Word for word, restate the records that appear below.
(Beginning of Data to process)
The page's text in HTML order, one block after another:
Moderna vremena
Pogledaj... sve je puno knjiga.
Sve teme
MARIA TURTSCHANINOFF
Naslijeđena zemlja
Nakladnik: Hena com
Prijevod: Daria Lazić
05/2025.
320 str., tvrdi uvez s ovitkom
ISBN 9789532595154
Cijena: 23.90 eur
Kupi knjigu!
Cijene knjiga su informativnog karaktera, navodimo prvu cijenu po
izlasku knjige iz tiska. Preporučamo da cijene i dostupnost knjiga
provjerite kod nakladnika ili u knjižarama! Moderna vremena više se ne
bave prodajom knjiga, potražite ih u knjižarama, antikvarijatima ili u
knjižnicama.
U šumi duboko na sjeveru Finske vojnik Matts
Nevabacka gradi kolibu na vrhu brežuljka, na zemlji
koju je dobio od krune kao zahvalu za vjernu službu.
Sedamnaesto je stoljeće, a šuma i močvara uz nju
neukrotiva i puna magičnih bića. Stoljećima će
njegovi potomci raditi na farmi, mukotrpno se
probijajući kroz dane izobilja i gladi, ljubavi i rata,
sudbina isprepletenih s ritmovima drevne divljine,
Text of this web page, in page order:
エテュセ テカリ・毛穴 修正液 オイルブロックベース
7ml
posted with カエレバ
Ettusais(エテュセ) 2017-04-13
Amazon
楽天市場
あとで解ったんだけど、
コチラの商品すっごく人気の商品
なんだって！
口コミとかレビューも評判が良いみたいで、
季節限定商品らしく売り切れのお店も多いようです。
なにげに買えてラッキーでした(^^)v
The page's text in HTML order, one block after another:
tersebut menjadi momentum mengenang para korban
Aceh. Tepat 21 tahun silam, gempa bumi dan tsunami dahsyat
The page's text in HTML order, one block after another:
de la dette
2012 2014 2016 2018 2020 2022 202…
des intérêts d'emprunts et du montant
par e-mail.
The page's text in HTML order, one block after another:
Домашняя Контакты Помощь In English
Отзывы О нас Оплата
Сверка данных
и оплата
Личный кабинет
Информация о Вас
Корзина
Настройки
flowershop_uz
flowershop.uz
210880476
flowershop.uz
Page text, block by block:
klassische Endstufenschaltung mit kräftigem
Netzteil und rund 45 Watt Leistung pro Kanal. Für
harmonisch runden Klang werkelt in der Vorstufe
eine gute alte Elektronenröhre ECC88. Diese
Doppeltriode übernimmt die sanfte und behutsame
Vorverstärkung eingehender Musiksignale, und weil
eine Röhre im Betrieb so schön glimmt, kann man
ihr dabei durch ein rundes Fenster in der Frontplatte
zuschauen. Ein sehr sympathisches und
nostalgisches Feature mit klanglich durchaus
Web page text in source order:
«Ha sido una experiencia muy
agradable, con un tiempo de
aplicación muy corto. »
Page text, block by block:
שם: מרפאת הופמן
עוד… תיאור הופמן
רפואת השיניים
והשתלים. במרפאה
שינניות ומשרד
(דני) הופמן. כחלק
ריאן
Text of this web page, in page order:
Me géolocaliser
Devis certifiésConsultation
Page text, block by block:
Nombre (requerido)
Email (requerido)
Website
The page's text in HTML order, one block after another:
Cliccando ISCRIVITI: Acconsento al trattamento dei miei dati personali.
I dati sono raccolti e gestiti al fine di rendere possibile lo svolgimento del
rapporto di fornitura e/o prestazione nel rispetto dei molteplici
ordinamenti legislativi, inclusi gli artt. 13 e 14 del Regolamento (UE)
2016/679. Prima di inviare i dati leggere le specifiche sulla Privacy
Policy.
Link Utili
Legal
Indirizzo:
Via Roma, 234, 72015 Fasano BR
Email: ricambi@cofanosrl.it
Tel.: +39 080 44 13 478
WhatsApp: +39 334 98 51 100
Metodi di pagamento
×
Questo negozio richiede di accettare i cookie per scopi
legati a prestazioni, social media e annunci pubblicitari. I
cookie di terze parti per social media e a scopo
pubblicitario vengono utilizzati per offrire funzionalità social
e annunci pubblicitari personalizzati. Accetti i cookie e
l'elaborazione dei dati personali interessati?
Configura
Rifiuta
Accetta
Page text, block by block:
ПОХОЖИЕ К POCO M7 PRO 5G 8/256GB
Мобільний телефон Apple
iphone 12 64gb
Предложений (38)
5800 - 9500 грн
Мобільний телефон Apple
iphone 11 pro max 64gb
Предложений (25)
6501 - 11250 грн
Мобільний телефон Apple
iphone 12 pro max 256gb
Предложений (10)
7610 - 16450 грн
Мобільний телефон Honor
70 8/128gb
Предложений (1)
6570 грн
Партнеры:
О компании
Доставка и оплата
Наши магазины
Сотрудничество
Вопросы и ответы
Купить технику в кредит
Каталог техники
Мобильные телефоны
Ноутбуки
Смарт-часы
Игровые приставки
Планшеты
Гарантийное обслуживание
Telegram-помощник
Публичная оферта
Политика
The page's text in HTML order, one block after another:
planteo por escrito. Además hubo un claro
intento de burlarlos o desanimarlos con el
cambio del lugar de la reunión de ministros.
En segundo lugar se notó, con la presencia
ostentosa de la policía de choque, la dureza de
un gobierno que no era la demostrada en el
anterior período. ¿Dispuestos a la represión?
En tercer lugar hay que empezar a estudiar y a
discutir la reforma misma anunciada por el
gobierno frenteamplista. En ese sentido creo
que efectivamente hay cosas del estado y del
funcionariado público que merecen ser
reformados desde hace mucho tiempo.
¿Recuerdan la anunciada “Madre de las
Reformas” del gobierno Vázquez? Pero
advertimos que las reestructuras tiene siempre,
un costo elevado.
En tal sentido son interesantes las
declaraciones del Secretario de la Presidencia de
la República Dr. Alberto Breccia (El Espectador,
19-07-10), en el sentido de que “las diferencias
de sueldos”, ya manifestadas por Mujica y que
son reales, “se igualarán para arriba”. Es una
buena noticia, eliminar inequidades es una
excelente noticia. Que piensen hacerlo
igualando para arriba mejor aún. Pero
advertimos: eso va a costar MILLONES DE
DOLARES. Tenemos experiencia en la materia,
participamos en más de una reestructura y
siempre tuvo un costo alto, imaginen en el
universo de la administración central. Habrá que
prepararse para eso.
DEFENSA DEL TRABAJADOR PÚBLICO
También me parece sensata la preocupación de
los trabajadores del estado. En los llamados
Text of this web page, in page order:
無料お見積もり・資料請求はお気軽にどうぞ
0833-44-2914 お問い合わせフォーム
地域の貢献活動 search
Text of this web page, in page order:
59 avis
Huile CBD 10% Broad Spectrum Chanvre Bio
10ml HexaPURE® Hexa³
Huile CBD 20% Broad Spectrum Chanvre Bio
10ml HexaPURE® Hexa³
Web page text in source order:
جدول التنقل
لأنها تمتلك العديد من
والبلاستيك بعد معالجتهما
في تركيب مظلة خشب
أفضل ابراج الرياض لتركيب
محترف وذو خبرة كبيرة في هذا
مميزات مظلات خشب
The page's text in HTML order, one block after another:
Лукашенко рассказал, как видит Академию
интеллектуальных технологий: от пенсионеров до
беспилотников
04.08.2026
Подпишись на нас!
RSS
(End of Data to process)
Solution to this exercise |
The page's text in HTML order, one block after another:
Moderna vremena
Pogledaj... sve je puno knjiga.
Sve teme
MARIA TURTSCHANINOFF
Naslijeđena zemlja
Nakladnik: Hena com
Prijevod: Daria Lazić
05/2025.
320 str., tvrdi uvez s ovitkom
ISBN 9789532595154
Cijena: 23.90 eur
Kupi knjigu!
Cijene knjiga su informativnog karaktera, navodimo prvu cijenu po
izlasku knjige iz tiska. Preporučamo da cijene i dostupnost knjiga
provjerite kod nakladnika ili u knjižarama! Moderna vremena više se ne
bave prodajom knjiga, potražite ih u knjižarama, antikvarijatima ili u
knjižnicama.
U šumi duboko na sjeveru Finske vojnik Matts
Nevabacka gradi kolibu na vrhu brežuljka, na zemlji
koju je dobio od krune kao zahvalu za vjernu službu.
Sedamnaesto je stoljeće, a šuma i močvara uz nju
neukrotiva i puna magičnih bića. Stoljećima će
njegovi potomci raditi na farmi, mukotrpno se
probijajući kroz dane izobilja i gladi, ljubavi i rata,
sudbina isprepletenih s ritmovima drevne divljine,
Text of this web page, in page order:
エテュセ テカリ・毛穴 修正液 オイルブロックベース
7ml
posted with カエレバ
Ettusais(エテュセ) 2017-04-13
Amazon
楽天市場
あとで解ったんだけど、
コチラの商品すっごく人気の商品
なんだって！
口コミとかレビューも評判が良いみたいで、
季節限定商品らしく売り切れのお店も多いようです。
なにげに買えてラッキーでした(^^)v
The page's text in HTML order, one block after another:
tersebut menjadi momentum mengenang para korban
Aceh. Tepat 21 tahun silam, gempa bumi dan tsunami dahsyat
The page's text in HTML order, one block after another:
de la dette
2012 2014 2016 2018 2020 2022 202…
des intérêts d'emprunts et du montant
par e-mail.
The page's text in HTML order, one block after another:
Домашняя Контакты Помощь In English
Отзывы О нас Оплата
Сверка данных
и оплата
Личный кабинет
Информация о Вас
Корзина
Настройки
flowershop_uz
flowershop.uz
210880476
flowershop.uz
Page text, block by block:
klassische Endstufenschaltung mit kräftigem
Netzteil und rund 45 Watt Leistung pro Kanal. Für
harmonisch runden Klang werkelt in der Vorstufe
eine gute alte Elektronenröhre ECC88. Diese
Doppeltriode übernimmt die sanfte und behutsame
Vorverstärkung eingehender Musiksignale, und weil
eine Röhre im Betrieb so schön glimmt, kann man
ihr dabei durch ein rundes Fenster in der Frontplatte
zuschauen. Ein sehr sympathisches und
nostalgisches Feature mit klanglich durchaus
Web page text in source order:
«Ha sido una experiencia muy
agradable, con un tiempo de
aplicación muy corto. »
Page text, block by block:
שם: מרפאת הופמן
עוד… תיאור הופמן
רפואת השיניים
והשתלים. במרפאה
שינניות ומשרד
(דני) הופמן. כחלק
ריאן
Text of this web page, in page order:
Me géolocaliser
Devis certifiésConsultation
Page text, block by block:
Nombre (requerido)
Email (requerido)
Website
The page's text in HTML order, one block after another:
Cliccando ISCRIVITI: Acconsento al trattamento dei miei dati personali.
I dati sono raccolti e gestiti al fine di rendere possibile lo svolgimento del
rapporto di fornitura e/o prestazione nel rispetto dei molteplici
ordinamenti legislativi, inclusi gli artt. 13 e 14 del Regolamento (UE)
2016/679. Prima di inviare i dati leggere le specifiche sulla Privacy
Policy.
Link Utili
Legal
Indirizzo:
Via Roma, 234, 72015 Fasano BR
Email: ricambi@cofanosrl.it
Tel.: +39 080 44 13 478
WhatsApp: +39 334 98 51 100
Metodi di pagamento
×
Questo negozio richiede di accettare i cookie per scopi
legati a prestazioni, social media e annunci pubblicitari. I
cookie di terze parti per social media e a scopo
pubblicitario vengono utilizzati per offrire funzionalità social
e annunci pubblicitari personalizzati. Accetti i cookie e
l'elaborazione dei dati personali interessati?
Configura
Rifiuta
Accetta
Page text, block by block:
ПОХОЖИЕ К POCO M7 PRO 5G 8/256GB
Мобільний телефон Apple
iphone 12 64gb
Предложений (38)
5800 - 9500 грн
Мобільний телефон Apple
iphone 11 pro max 64gb
Предложений (25)
6501 - 11250 грн
Мобільний телефон Apple
iphone 12 pro max 256gb
Предложений (10)
7610 - 16450 грн
Мобільний телефон Honor
70 8/128gb
Предложений (1)
6570 грн
Партнеры:
О компании
Доставка и оплата
Наши магазины
Сотрудничество
Вопросы и ответы
Купить технику в кредит
Каталог техники
Мобильные телефоны
Ноутбуки
Смарт-часы
Игровые приставки
Планшеты
Гарантийное обслуживание
Telegram-помощник
Публичная оферта
Политика
The page's text in HTML order, one block after another:
planteo por escrito. Además hubo un claro
intento de burlarlos o desanimarlos con el
cambio del lugar de la reunión de ministros.
En segundo lugar se notó, con la presencia
ostentosa de la policía de choque, la dureza de
un gobierno que no era la demostrada en el
anterior período. ¿Dispuestos a la represión?
En tercer lugar hay que empezar a estudiar y a
discutir la reforma misma anunciada por el
gobierno frenteamplista. En ese sentido creo
que efectivamente hay cosas del estado y del
funcionariado público que merecen ser
reformados desde hace mucho tiempo.
¿Recuerdan la anunciada “Madre de las
Reformas” del gobierno Vázquez? Pero
advertimos que las reestructuras tiene siempre,
un costo elevado.
En tal sentido son interesantes las
declaraciones del Secretario de la Presidencia de
la República Dr. Alberto Breccia (El Espectador,
19-07-10), en el sentido de que “las diferencias
de sueldos”, ya manifestadas por Mujica y que
son reales, “se igualarán para arriba”. Es una
buena noticia, eliminar inequidades es una
excelente noticia. Que piensen hacerlo
igualando para arriba mejor aún. Pero
advertimos: eso va a costar MILLONES DE
DOLARES. Tenemos experiencia en la materia,
participamos en más de una reestructura y
siempre tuvo un costo alto, imaginen en el
universo de la administración central. Habrá que
prepararse para eso.
DEFENSA DEL TRABAJADOR PÚBLICO
También me parece sensata la preocupación de
los trabajadores del estado. En los llamados
Text of this web page, in page order:
無料お見積もり・資料請求はお気軽にどうぞ
0833-44-2914 お問い合わせフォーム
地域の貢献活動 search
Text of this web page, in page order:
59 avis
Huile CBD 10% Broad Spectrum Chanvre Bio
10ml HexaPURE® Hexa³
Huile CBD 20% Broad Spectrum Chanvre Bio
10ml HexaPURE® Hexa³
Web page text in source order:
جدول التنقل
لأنها تمتلك العديد من
والبلاستيك بعد معالجتهما
في تركيب مظلة خشب
أفضل ابراج الرياض لتركيب
محترف وذو خبرة كبيرة في هذا
مميزات مظلات خشب
The page's text in HTML order, one block after another:
Лукашенко рассказал, как видит Академию
интеллектуальных технологий: от пенсионеров до
беспилотников
04.08.2026
Подпишись на нас!
RSS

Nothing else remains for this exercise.